DATA FOR THIS EXERCISE:
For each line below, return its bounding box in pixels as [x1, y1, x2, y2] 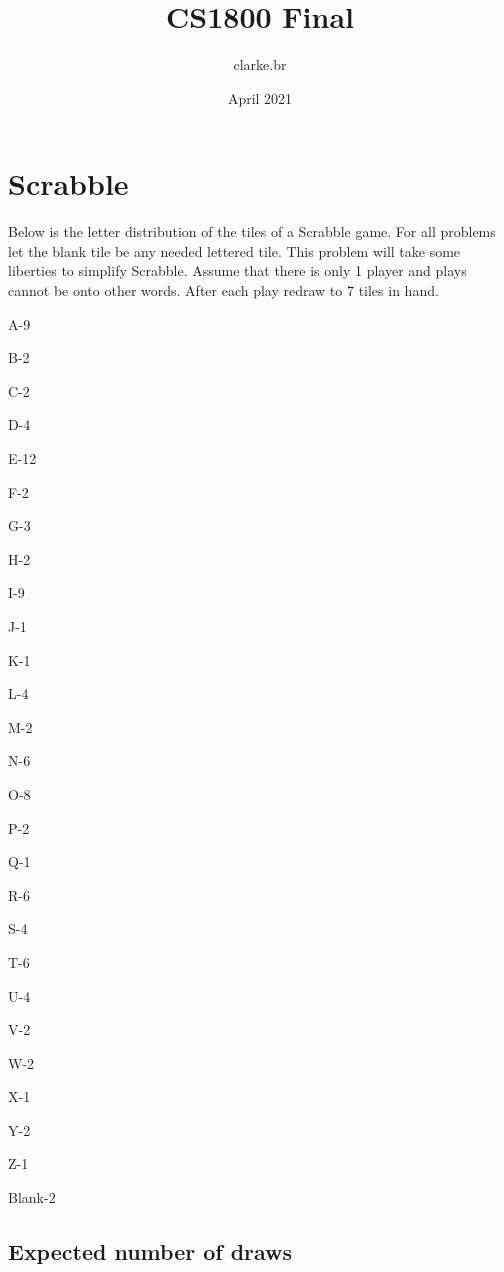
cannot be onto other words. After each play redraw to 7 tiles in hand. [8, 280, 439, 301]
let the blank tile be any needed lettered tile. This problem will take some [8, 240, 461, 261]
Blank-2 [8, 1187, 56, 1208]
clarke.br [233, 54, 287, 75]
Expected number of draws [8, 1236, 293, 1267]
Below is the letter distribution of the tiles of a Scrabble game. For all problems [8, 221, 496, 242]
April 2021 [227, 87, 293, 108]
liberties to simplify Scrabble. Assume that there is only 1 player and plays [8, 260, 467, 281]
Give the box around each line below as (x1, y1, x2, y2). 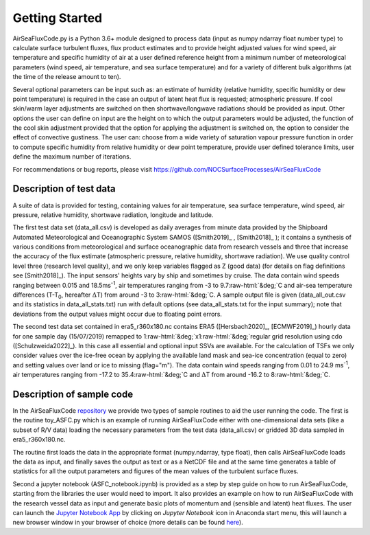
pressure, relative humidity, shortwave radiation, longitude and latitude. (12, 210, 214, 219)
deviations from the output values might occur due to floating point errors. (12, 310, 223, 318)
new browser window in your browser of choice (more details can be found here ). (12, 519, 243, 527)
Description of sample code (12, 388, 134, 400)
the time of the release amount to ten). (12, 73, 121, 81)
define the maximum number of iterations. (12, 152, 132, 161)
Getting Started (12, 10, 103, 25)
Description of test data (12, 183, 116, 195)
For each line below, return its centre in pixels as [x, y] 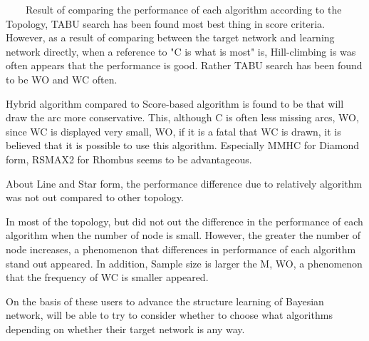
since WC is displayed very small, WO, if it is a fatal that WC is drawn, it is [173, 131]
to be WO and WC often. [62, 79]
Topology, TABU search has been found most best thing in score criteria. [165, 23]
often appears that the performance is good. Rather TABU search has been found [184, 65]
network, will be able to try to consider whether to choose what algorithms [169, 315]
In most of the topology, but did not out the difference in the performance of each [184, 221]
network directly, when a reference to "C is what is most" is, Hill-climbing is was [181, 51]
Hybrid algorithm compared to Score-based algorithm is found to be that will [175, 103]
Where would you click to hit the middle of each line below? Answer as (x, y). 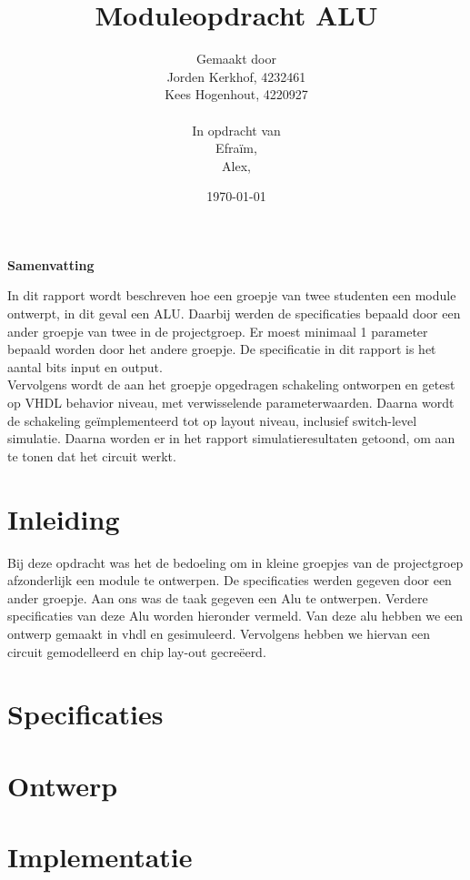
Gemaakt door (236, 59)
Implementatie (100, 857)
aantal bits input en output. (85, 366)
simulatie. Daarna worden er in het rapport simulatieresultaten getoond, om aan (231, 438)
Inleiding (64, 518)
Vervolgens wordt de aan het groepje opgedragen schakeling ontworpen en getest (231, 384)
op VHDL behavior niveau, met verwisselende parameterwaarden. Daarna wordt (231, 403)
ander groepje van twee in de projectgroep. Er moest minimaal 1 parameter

EXERCISE DETAILS:
What is needed is an exact reproduction of the data, pictures excluded.

RESPONSE TO THIS EXERCISE:
For each line below, return its bounding box in pixels as [x1, y1, x2, y2] 
cannot be onto other words. After each play redraw to 7 tiles in hand. [8, 280, 439, 301]
let the blank tile be any needed lettered tile. This problem will take some [8, 240, 461, 261]
Blank-2 [8, 1187, 56, 1208]
clarke.br [233, 54, 287, 75]
Expected number of draws [8, 1236, 293, 1267]
Below is the letter distribution of the tiles of a Scrabble game. For all problems [8, 221, 496, 242]
April 2021 [227, 87, 293, 108]
liberties to simplify Scrabble. Assume that there is only 1 player and plays [8, 260, 467, 281]
Give the box around each line below as (x1, y1, x2, y2). 
pressure, relative humidity, shortwave radiation, longitude and latitude. (12, 210, 214, 219)
deviations from the output values might occur due to floating point errors. (12, 310, 223, 318)
new browser window in your browser of choice (more details can be found here ). (12, 519, 243, 527)
Description of sample code (12, 388, 134, 400)
the time of the release amount to ten). (12, 73, 121, 81)
define the maximum number of iterations. (12, 152, 132, 161)
Getting Started (12, 10, 103, 25)
Description of test data (12, 183, 116, 195)
For each line below, return its centre in pixels as [x, y] 
since WC is displayed very small, WO, if it is a fatal that WC is drawn, it is [173, 131]
to be WO and WC often. [62, 79]
Topology, TABU search has been found most best thing in score criteria. [165, 23]
often appears that the performance is good. Rather TABU search has been found [184, 65]
network, will be able to try to consider whether to choose what algorithms [169, 315]
In most of the topology, but did not out the difference in the performance of each [184, 221]
network directly, when a reference to "C is what is most" is, Hill-climbing is was [181, 51]
Hybrid algorithm compared to Score-based algorithm is found to be that will [175, 103]
Where would you click to hit the middle of each line below? Answer as (x, y). 
Gemaakt door (236, 59)
Implementatie (100, 857)
aantal bits input en output. (85, 366)
simulatie. Daarna worden er in het rapport simulatieresultaten getoond, om aan (231, 438)
Inleiding (64, 518)
Vervolgens wordt de aan het groepje opgedragen schakeling ontworpen en getest (231, 384)
op VHDL behavior niveau, met verwisselende parameterwaarden. Daarna wordt (231, 403)
ander groepje van twee in de projectgroep. Er moest minimaal 1 parameter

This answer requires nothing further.